I don’t think that there is any reason why the civilian authorities cannot try such a case and why such a white persons engaged in that kind of a brawl in or out of uniform should not be subjected to the military, to the civilian authority.

Potter Stewart:

Does your argument extend to people in the military service who were overseas in time of peace.

Victor Rabinowitz:

Well, I think that’s a much more difficult problem.

Potter Stewart:

Well, I think so too.

I was asking you a question.

Victor Rabinowitz:

And I’m — I would say that there is a much better argument for Court-martial jurisdiction there.

Although even there, as Your Honor may know, in many, many cases, these matters are determined — let me just interrupt one more.

I assume that what we are talking about is when you say in time of peace, we’re not talking about the United States Army as an occupying force.

We’re rather talking about American troops stationed at an air base in Germany for example or something.

There’s a difference where the army is in even though it may be technically in time of peace where the army is in this as a military —

Potter Stewart:

Well, I would suppose, there’s at least a factual if not a theoretical difference between a soldier in South Vietnam and one in London, England today for instance.

Victor Rabinowitz:

Yes and that’s right.

But where the — in most cases, I believe this matter is handled now, currently, is handled by treaty.

There is no doubt that if we look at this historically, the United States has always asserted the right to try people who commit crimes abroad by — in, well, by techniques, by message other than civilian trial and the whole in re Ross and in Schiller cases, controversy was involved in that and that also was I think affected to some extent by Covert against Reid.

I would be inclined to think and I think this is a matter of policy perhaps rather than a constitutional matter or perhaps the constitutional matter as well that under such cases, the civilian courts of the country in which the crime is committed should try the case.

But that is not this case and I really can’t explore all of these problems to there outer limits because I think that the facts do vary from time to time and as a matter of policy and as a matter of treaty law, I do think that in most cases, these persons are tried in the courts of the country in which the crime is committed.

Potter Stewart:

I should think Mr.
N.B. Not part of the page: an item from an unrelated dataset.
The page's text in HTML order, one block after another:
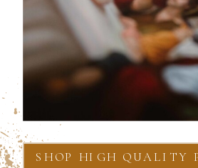
SHOP HIGH QUALITY
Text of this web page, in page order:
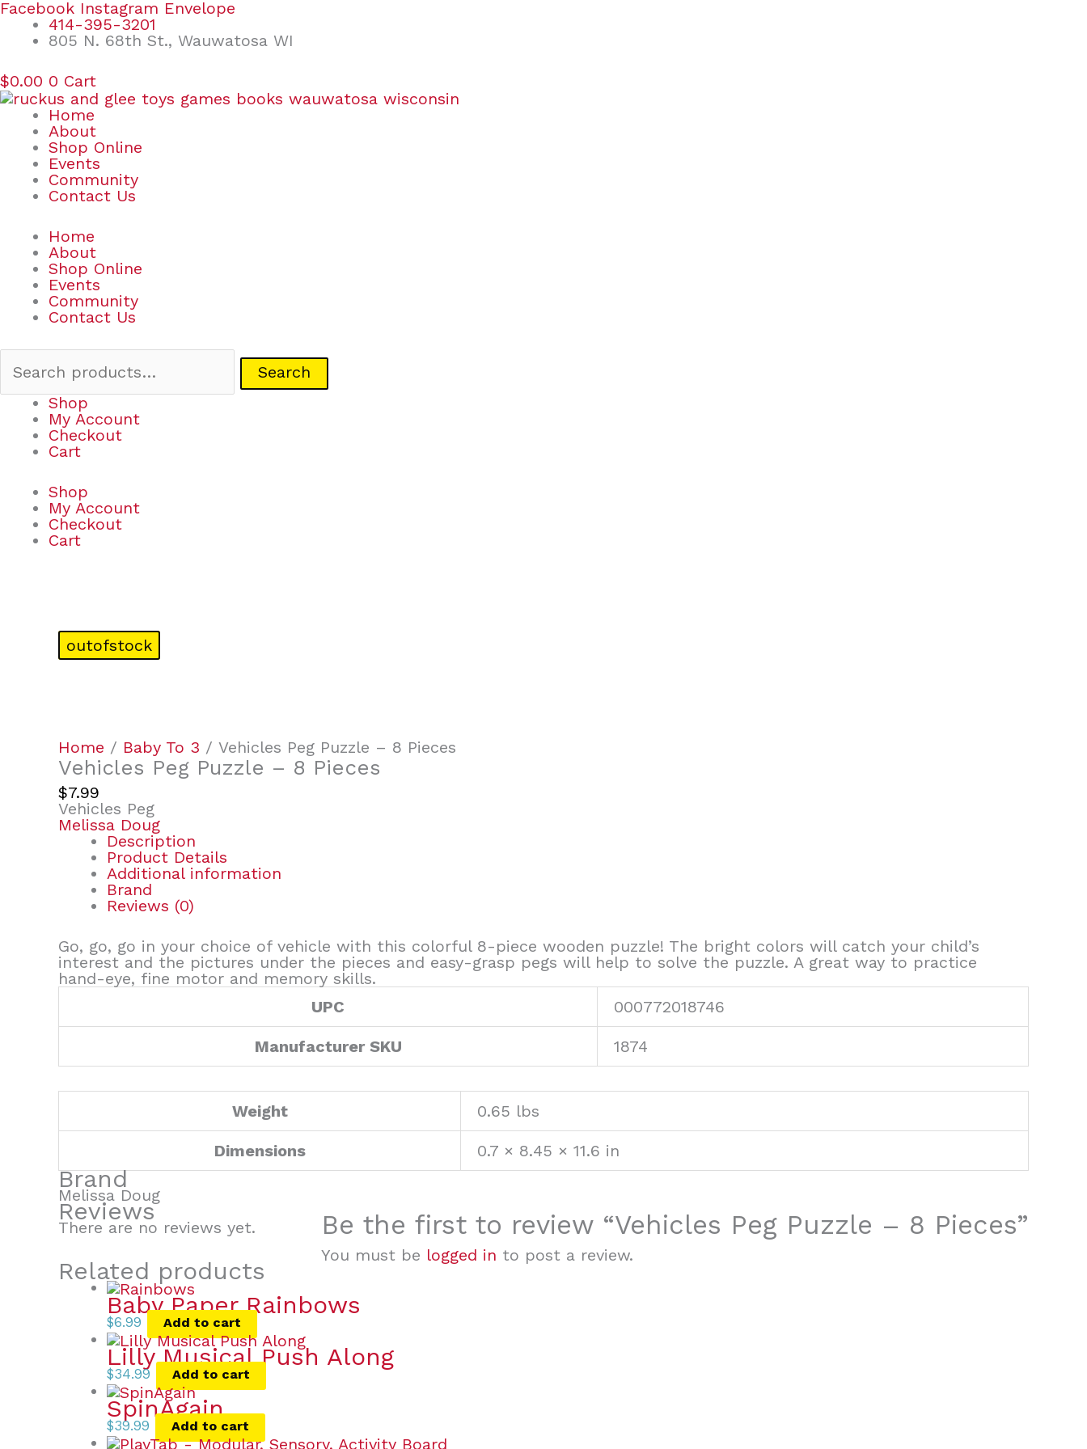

Rabinowitz and just thinking out loud, if you will, that your argument — your constitutional argument would necessarily extend to military people overseas in time of peace who commit basically whether civilian crimes.

Victor Rabinowitz:

I think that is probably so.

Potter Stewart:

Larceny and rape and murder and theft and assault and battery against say the local civilian population or members of it.

Victor Rabinowitz:

Yes sir, if we all assume that in re Ross, it’s no longer the law, I think that is probable.

Thurgood Marshall:

Mr. Rabinowitz, your constitutional right to jury trial, is that what you’re talking about?

Victor Rabinowitz:

Constitutional right to a jury trial —

Thurgood Marshall:

Well, where do you get that overseas?

Well, it may be that he’ll have to be brought back to the United States and there are provisions in the statute for the trial.

William O. Douglas:

There are also treaties that govern the disposition of cases back.

Victor Rabinowitz:

Yes sir, it’s my understanding that almost all of these situations are covered by treaties.
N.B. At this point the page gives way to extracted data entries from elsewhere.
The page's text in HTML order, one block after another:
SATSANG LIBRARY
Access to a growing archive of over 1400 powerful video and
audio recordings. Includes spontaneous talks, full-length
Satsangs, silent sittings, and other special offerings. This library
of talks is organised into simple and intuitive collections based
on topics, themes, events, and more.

I think some of them are mentioned in the Government’s brief.

William O. Douglas:

Well, I was just wondering why you give that point up about overseas.

Victor Rabinowitz:

Well, if I gave anything up, Your Honor, with an over sought side.

I didn’t intend to — I intend to give out anything up but there are of course provisions in the statutes providing for the trial in the United States of crimes which are committed abroad.
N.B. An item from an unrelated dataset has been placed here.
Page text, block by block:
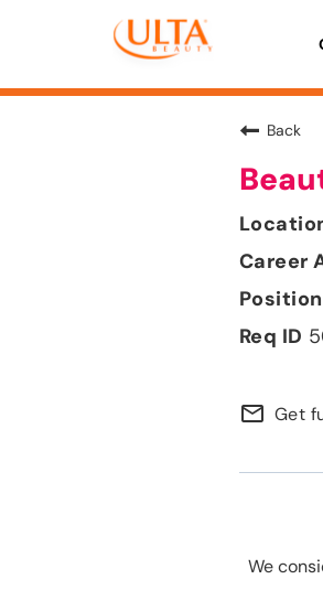
Back
mail_outline Get
We

Now, of course, what has to be a crime against the United States and if an American — well, let’s see the hypothesis that we’re making here.

We’re assuming that an American soldier for example assaults or steals money from an English civilian or from a German civilian, he being stationed there.

Potter Stewart:

It gets a bit circular doesn’t it?

It might — in your submission, it might not even be a crime against the United States.

Victor Rabinowitz:

It might not even be a crime against the United States, yes sir.

Now, I — the Government doesn’t agree — doesn’t agree with this analysis at all.

It takes the position that under the general article of the Articles of War which is set forth at page 5 of my brief.

Court-martials have always tried civilian crimes, always from the very beginning.

The article says although not specifically mentioned in this chapter, all disorders and neglects to the prejudice of good order and discipline in the Armed Forces.

All conduct of a nature to being discredit upon the Armed Forces and crimes and offenses not capital may be subjected to a general or summary Court-martial and I must say that the tax evasion case that I referred to a few moments ago was tried under this section.

Now, I’m not going to raise the question of whether that section isn’t so vague that it could hardly be upheld today but the citations, the references quoted by the Government and it was really a magnificent bit of research, all 115 cases or so listed in the appendix are suppose to be cases in which the general article was used to punish civilian crimes.

Now, they start in 1775 and for example the first one is that a soldier was charged with stealing and the next one says, a soldier robbed Dr. Foster, general hospital, the third one says, soldier stole a hat from Captain Waterman (ph).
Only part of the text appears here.